Did you pay more interest this month than you did last month? Why could that possibly be? Well maybe, just maybe, you pay daily interest, and last month you paid thirty days of interest, but this month you paid thirty-one days of interest. Your banker gets the most phone calls about this in April, when customers get their monthly bills and see way more interest due because in March they paid twenty-eight days worth of interest but in April they owe thirty-one days of interest. “Why’s my interest going up when before it was going down?” everybody grouses. “That doesn’t look right.”

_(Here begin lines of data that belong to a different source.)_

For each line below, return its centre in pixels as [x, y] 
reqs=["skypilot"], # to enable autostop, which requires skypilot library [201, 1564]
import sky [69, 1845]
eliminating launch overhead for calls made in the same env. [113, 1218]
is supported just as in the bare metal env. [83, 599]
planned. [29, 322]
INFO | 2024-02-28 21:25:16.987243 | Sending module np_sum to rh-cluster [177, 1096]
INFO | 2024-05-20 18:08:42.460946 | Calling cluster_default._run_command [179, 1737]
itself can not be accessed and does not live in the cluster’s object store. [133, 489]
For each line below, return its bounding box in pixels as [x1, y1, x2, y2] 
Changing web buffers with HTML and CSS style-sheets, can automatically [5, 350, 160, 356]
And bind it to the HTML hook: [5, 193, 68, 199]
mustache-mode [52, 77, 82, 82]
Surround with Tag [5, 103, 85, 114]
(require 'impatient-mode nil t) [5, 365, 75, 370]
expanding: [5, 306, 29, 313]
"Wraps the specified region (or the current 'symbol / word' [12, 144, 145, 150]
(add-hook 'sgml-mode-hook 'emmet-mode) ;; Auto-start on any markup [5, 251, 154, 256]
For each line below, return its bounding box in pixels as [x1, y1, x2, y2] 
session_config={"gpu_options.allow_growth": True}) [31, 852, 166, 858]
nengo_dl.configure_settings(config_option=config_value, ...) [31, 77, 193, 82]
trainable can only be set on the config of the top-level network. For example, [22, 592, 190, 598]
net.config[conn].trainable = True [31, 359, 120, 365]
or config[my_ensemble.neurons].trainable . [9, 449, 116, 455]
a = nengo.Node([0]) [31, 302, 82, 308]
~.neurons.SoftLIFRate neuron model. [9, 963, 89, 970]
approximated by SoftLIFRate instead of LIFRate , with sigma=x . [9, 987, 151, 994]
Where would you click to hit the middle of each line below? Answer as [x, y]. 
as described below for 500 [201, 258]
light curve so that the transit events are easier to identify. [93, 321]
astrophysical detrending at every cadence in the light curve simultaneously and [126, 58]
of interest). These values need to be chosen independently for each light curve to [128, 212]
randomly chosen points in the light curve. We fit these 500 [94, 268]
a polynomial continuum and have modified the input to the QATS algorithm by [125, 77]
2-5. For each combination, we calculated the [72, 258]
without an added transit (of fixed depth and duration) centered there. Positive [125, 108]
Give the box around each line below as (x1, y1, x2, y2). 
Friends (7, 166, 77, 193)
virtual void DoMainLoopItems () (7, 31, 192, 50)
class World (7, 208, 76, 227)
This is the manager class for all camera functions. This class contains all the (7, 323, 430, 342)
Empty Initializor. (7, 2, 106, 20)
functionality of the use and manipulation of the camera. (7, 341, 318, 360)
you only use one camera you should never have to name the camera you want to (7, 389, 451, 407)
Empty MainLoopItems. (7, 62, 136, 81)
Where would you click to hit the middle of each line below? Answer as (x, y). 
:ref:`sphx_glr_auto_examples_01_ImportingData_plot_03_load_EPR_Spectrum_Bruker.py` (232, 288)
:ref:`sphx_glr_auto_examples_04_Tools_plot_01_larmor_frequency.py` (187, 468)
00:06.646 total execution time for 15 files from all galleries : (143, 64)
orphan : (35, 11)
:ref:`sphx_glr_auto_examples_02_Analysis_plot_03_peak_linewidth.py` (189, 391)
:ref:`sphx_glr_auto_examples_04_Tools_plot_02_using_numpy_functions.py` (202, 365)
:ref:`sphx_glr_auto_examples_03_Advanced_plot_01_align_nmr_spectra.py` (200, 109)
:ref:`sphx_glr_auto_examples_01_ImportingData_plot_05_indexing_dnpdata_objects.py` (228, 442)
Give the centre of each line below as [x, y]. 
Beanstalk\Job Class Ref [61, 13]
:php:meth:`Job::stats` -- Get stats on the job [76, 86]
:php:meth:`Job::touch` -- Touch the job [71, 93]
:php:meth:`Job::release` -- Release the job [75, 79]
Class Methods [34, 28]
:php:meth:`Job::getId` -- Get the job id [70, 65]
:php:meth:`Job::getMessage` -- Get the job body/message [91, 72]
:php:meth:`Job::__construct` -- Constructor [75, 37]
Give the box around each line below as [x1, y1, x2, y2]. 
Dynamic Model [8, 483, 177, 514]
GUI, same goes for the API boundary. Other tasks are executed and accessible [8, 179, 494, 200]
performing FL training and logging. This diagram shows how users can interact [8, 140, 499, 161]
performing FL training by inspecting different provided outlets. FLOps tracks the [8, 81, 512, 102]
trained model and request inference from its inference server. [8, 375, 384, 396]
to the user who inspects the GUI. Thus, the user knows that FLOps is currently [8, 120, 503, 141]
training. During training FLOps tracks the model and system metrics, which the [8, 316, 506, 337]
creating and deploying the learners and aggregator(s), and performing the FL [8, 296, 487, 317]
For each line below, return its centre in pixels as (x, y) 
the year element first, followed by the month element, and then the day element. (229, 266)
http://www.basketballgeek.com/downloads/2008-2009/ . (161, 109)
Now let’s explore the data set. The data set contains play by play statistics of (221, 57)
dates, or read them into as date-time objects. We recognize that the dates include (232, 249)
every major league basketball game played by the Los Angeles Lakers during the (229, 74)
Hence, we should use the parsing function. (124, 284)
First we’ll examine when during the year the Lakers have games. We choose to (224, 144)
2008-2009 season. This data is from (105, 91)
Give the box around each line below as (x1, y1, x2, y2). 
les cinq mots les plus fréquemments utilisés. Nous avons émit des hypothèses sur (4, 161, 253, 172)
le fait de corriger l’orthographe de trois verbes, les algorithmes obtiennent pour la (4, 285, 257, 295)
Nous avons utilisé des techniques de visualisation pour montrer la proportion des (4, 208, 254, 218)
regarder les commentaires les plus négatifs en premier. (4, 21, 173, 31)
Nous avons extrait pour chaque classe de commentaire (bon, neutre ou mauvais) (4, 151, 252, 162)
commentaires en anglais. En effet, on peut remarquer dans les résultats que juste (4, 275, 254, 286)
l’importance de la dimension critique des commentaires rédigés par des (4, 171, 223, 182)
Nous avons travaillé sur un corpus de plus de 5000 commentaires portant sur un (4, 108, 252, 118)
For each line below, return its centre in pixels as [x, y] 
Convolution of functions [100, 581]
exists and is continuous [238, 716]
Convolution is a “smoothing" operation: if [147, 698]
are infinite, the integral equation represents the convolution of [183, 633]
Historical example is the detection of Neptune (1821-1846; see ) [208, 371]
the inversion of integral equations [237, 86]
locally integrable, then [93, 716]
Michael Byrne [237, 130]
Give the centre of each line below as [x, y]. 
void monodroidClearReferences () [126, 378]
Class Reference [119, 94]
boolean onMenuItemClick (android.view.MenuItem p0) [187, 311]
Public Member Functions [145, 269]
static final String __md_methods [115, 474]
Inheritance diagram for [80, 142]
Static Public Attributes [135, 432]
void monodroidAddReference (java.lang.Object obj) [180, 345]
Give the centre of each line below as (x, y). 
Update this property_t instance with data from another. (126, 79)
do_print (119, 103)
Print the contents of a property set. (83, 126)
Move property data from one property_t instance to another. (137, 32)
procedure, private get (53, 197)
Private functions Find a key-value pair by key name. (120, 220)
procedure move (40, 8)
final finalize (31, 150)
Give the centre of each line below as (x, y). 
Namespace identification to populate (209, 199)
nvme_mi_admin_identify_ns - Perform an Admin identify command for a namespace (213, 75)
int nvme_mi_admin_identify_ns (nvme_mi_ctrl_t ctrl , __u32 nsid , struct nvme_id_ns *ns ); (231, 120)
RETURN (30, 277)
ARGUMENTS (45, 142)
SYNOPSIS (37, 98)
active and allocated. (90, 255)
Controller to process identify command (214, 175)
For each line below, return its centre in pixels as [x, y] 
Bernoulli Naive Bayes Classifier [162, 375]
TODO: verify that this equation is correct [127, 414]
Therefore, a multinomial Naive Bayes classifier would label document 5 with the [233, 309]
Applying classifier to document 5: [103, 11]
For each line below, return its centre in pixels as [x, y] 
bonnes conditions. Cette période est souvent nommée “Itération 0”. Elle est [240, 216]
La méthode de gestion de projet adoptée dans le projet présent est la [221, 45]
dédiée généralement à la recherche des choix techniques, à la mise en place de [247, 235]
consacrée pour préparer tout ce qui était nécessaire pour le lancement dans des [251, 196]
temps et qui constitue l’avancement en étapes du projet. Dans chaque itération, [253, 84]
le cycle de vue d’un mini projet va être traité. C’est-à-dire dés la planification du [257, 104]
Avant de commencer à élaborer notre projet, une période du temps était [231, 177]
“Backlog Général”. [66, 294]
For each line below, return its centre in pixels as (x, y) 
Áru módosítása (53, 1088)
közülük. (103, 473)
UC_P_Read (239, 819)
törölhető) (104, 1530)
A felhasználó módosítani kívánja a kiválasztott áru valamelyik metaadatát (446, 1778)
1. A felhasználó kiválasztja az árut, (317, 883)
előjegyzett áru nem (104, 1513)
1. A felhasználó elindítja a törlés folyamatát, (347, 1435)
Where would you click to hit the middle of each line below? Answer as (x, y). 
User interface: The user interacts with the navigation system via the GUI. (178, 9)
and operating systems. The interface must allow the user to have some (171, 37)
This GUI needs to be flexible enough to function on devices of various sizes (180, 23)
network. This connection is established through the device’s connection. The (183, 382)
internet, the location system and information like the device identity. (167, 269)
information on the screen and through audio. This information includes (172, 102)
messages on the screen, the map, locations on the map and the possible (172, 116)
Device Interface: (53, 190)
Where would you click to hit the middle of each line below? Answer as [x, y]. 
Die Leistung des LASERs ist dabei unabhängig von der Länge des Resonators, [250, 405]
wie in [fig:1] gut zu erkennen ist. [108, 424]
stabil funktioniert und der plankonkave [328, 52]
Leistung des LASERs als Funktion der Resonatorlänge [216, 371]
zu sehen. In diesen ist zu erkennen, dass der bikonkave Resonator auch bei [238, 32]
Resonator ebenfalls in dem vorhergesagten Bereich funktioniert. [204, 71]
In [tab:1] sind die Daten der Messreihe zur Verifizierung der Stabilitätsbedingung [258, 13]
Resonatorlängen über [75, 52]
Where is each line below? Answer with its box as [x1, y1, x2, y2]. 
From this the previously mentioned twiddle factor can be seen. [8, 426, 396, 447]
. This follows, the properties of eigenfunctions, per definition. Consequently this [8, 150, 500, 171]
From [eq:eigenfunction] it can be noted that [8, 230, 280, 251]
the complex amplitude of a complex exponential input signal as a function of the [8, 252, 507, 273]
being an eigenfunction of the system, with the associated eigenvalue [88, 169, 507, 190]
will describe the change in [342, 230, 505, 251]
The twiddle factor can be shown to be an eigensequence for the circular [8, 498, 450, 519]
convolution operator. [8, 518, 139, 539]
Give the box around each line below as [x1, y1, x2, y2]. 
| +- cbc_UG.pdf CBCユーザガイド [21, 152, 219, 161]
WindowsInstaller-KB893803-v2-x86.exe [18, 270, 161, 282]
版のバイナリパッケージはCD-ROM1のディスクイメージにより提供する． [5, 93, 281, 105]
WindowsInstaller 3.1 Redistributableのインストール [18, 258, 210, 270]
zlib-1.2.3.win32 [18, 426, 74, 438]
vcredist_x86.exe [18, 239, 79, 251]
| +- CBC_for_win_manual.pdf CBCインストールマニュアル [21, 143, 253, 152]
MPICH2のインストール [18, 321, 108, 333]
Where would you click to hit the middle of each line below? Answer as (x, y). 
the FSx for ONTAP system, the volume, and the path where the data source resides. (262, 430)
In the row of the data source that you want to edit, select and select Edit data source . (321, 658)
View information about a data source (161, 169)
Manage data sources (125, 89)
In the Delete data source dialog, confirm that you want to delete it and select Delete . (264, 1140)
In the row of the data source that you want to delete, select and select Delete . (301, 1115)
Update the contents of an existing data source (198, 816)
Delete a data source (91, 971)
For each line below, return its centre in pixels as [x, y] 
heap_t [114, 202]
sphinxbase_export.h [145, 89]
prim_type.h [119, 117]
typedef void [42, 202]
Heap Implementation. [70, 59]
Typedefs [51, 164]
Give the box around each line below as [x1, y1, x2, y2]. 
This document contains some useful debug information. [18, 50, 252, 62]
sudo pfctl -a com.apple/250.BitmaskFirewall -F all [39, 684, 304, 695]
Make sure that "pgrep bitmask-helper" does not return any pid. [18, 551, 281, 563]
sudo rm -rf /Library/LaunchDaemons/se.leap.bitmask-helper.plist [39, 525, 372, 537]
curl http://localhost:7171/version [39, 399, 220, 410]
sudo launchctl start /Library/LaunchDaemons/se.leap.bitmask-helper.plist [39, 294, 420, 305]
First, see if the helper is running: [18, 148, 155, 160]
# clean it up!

“It doesn’t look right” doesn’t amount to much of a complaint. The interest you owe is very quantifiable. They don’t pick a number that looks right. It’s math. If you think an error has been made, work it out to the last decimal place, then bring it to someone’s attention. If you can’t work it out, or just plain don’t want to, then, believe me, you’re probably better off not mentioning it to anybody. If you do, your banker is going to be forced to do the math right before your eyes, or your ears if you call him on the phone during your break, because you’re backing him into a corner, pretty much accusing him of mismanaging your money, and he’s not going to let you do that if he can help it. Do you want him to demonstrate to you and everybody else within earshot that you can’t do simple multiplication? No? I didn’t think so.


image of a scary-looking meal

Yet another signpost of the unfolding Apocalypse is revealed.


Ladies and gentlemen, I give you the DoubleDown: The "buns" are actually two pieces of fried chicken. The "meat" of the sandwich consists of bacon, cheese and some sort of magical space-age mayonnaise. Finally, a sandwich designed specifically for those morbidly obese people who have to have the wall of their bedroom removed so they can be transported to the hospital.